Stored items
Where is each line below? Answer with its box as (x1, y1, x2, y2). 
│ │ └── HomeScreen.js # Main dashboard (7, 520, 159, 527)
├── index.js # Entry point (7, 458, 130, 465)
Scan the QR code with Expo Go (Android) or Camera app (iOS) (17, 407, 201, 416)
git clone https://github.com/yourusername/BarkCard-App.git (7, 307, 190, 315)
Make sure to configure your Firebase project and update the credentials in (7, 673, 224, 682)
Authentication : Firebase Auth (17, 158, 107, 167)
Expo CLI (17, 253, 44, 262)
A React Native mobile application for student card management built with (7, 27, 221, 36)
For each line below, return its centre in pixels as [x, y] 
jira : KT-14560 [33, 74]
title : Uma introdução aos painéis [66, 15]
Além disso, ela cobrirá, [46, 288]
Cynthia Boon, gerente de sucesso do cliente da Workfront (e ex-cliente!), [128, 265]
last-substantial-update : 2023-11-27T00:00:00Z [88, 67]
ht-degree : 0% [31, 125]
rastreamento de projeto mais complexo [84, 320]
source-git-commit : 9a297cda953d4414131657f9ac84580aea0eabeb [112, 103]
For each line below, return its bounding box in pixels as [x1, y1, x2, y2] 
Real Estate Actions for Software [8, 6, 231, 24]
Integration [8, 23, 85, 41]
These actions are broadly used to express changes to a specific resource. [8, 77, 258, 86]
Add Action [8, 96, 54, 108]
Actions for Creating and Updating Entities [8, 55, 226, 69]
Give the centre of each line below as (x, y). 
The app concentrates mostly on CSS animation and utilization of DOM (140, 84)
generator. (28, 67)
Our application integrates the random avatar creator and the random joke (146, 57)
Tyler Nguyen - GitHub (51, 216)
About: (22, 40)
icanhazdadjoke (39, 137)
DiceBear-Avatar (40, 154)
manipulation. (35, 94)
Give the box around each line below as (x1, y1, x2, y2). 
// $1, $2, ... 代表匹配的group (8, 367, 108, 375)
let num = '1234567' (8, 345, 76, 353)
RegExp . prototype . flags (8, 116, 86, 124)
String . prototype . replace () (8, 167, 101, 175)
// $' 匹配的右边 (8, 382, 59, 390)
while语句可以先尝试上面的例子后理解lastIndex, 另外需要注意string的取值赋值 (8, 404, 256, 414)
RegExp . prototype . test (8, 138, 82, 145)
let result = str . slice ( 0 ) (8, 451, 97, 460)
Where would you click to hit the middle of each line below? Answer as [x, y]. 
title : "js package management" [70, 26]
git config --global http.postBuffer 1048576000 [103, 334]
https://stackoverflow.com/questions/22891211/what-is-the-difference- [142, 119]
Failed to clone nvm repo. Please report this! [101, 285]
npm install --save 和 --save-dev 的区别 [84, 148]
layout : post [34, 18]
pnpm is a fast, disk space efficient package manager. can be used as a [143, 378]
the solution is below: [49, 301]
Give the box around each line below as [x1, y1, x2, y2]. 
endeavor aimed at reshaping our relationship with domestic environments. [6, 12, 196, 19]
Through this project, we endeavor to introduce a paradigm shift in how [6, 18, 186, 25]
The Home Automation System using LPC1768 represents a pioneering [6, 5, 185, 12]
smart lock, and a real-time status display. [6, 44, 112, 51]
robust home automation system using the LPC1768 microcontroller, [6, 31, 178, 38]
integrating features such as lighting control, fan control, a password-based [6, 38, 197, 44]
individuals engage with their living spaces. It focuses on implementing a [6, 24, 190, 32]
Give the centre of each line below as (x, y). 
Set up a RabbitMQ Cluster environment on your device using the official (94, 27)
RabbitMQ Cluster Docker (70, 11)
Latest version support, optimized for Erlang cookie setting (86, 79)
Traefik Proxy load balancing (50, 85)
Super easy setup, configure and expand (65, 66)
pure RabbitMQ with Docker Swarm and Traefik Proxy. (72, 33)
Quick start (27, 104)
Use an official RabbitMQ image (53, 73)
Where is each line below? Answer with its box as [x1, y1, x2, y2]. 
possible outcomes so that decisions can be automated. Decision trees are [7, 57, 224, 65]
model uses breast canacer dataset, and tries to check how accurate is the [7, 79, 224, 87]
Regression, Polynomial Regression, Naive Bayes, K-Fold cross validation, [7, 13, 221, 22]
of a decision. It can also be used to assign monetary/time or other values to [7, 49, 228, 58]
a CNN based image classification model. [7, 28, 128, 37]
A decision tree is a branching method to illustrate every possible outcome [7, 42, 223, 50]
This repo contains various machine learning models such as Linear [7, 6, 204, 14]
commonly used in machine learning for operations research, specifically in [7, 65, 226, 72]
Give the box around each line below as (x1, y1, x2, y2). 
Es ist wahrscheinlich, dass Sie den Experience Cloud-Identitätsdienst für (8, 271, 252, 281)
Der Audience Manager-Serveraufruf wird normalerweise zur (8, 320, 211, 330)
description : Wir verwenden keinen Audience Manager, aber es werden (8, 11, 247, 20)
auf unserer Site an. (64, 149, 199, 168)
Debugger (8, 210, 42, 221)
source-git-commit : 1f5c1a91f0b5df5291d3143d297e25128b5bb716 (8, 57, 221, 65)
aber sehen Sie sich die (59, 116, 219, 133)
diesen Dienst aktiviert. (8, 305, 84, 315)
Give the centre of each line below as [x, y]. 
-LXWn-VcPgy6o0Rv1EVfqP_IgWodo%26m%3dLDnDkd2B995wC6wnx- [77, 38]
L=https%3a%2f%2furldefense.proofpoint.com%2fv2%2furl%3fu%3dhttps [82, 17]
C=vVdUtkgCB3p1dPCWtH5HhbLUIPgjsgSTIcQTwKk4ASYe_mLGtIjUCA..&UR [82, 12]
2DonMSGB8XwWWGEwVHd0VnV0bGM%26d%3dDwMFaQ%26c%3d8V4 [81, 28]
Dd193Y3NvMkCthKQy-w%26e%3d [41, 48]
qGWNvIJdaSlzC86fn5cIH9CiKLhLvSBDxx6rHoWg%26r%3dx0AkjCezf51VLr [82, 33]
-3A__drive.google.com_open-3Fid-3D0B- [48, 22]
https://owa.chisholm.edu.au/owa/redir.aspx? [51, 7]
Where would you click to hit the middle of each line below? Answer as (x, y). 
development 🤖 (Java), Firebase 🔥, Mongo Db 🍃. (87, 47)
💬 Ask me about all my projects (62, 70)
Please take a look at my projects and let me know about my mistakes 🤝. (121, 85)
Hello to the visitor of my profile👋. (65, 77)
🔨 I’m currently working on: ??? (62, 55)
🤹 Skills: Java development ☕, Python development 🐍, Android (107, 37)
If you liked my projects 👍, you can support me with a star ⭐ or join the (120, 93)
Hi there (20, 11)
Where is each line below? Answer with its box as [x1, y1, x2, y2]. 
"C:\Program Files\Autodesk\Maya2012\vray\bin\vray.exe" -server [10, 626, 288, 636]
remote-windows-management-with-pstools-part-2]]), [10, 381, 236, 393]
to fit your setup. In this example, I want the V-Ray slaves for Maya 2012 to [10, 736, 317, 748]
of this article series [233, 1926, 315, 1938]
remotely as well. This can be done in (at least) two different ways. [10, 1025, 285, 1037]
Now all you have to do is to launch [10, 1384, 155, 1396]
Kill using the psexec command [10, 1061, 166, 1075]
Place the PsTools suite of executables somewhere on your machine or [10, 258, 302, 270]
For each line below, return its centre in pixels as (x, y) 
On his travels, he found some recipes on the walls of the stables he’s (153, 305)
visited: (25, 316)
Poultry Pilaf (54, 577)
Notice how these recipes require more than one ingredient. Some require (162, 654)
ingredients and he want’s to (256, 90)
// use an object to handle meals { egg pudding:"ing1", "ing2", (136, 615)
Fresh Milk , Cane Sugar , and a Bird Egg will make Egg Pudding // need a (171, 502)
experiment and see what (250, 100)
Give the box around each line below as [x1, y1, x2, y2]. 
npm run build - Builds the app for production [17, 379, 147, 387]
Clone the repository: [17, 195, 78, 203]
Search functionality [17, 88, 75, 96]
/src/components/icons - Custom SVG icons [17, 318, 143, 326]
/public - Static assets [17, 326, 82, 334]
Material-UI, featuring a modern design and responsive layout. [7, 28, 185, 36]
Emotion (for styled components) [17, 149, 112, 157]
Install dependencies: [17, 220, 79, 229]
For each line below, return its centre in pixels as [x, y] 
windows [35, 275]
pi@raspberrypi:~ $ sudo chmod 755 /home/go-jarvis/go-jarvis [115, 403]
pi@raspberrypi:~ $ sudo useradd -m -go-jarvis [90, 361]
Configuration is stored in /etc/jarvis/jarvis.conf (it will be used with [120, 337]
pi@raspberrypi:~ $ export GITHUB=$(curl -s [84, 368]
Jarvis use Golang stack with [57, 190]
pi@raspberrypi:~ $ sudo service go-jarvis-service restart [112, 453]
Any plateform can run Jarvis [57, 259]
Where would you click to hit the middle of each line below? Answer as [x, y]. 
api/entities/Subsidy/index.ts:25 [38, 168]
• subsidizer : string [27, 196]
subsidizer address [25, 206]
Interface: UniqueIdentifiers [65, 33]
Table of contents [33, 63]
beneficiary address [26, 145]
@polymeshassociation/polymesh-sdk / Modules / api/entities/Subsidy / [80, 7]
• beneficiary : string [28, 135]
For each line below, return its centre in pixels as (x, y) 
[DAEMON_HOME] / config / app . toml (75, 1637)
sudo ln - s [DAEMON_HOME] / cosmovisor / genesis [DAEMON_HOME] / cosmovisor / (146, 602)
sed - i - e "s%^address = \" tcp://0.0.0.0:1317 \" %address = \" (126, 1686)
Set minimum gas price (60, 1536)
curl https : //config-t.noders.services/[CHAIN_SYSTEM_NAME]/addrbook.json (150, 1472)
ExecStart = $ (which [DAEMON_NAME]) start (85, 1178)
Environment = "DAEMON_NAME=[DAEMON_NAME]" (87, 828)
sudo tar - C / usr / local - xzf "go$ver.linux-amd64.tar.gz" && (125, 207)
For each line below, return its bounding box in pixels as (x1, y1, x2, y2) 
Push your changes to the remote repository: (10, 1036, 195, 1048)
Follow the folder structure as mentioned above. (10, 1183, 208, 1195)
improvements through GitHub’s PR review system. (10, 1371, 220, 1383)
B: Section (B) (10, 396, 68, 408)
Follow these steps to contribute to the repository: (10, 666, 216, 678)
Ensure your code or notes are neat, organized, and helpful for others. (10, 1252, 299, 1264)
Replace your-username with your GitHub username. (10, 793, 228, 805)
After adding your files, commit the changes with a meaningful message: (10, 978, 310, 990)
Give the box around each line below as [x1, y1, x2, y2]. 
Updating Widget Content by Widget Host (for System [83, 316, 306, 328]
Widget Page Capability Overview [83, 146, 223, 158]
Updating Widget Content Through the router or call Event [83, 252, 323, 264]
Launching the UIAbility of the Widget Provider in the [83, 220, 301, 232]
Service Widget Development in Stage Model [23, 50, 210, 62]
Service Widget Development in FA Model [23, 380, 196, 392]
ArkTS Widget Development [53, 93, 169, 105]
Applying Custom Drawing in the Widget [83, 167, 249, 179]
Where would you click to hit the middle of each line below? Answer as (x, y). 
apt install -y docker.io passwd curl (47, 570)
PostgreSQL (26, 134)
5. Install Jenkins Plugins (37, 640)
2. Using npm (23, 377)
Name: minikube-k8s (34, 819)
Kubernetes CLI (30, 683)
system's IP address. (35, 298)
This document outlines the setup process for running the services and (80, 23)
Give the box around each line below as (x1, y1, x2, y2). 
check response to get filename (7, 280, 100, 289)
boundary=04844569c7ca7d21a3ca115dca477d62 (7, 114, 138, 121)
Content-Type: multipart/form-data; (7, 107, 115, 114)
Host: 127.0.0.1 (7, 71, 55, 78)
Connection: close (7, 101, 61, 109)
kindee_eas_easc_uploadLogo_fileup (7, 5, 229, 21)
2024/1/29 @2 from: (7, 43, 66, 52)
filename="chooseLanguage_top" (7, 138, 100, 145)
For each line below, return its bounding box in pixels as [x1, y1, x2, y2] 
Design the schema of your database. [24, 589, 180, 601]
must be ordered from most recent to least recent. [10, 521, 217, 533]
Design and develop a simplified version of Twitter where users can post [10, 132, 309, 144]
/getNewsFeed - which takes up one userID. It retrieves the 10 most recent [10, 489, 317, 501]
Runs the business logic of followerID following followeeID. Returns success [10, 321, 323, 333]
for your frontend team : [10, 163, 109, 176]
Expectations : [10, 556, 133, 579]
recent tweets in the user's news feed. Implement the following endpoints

Brief> Quote every line of the records above, from the first down to the one holding "Scan the QR", exactly as written.

Exercise answer>
Where is each line below? Answer with its box as (x1, y1, x2, y2). 
│ │ └── HomeScreen.js # Main dashboard (7, 520, 159, 527)
├── index.js # Entry point (7, 458, 130, 465)
Scan the QR code with Expo Go (Android) or Camera app (iOS) (17, 407, 201, 416)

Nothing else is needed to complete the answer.